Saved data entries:
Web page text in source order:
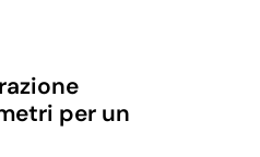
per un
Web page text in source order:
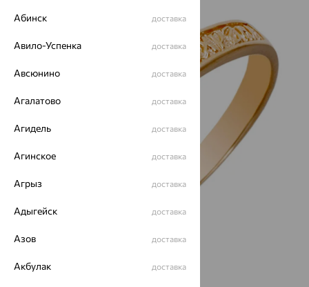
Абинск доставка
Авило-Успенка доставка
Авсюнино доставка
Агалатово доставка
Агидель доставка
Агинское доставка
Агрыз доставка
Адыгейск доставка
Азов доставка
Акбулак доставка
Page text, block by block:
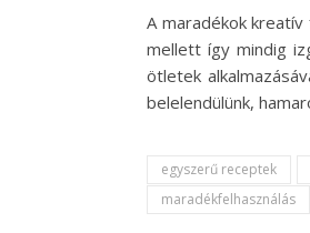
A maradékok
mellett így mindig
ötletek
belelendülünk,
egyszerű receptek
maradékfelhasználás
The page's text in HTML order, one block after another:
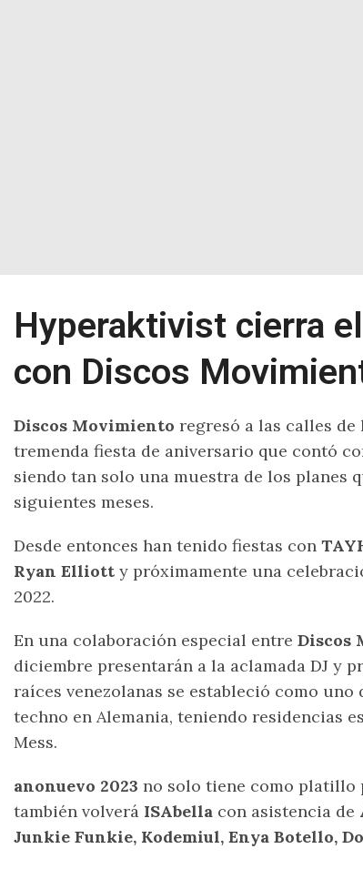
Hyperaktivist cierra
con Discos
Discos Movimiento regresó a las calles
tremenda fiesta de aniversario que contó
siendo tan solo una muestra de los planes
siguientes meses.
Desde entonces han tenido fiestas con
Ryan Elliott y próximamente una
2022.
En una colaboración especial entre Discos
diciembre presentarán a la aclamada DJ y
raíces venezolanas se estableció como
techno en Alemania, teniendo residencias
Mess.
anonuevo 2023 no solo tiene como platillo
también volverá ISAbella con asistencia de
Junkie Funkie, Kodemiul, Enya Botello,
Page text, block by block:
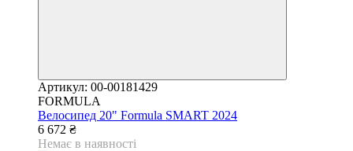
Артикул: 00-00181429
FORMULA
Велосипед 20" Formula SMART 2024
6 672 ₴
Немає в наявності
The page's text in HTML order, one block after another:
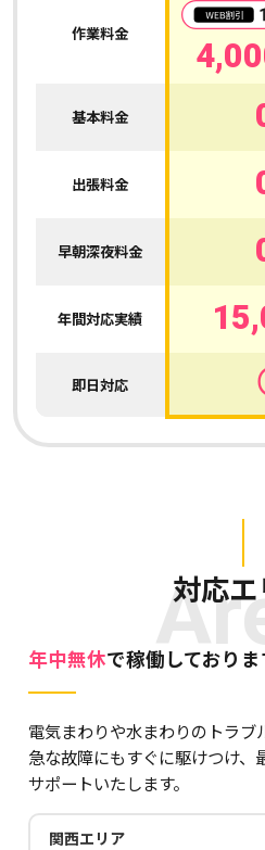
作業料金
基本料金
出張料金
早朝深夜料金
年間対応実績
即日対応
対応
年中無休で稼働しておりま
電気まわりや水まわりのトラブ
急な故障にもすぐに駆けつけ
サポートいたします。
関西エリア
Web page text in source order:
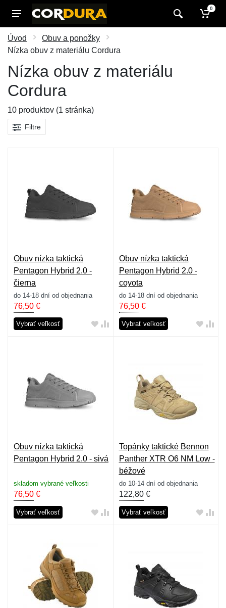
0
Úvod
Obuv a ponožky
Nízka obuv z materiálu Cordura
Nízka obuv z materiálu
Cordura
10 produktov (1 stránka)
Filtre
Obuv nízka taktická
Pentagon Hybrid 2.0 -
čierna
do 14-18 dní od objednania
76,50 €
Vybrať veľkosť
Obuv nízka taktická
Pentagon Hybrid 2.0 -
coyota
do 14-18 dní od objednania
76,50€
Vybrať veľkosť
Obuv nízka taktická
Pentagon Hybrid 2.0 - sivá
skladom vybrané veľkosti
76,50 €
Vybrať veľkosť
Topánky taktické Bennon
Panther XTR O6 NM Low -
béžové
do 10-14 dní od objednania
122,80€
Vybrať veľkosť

THE TASK: Copy back exactly the lines above from the one containing "Авило-Успенка доставка" through the one containing "tremenda fiesta de aniversario que contó", and leave every picture behind.

SOLUTION FOR THIS PROBLEM:
Авило-Успенка доставка
Авсюнино доставка
Агалатово доставка
Агидель доставка
Агинское доставка
Агрыз доставка
Адыгейск доставка
Азов доставка
Акбулак доставка
Page text, block by block:
A maradékok
mellett így mindig
ötletek
belelendülünk,
egyszerű receptek
maradékfelhasználás
The page's text in HTML order, one block after another:
Hyperaktivist cierra
con Discos
Discos Movimiento regresó a las calles
tremenda fiesta de aniversario que contó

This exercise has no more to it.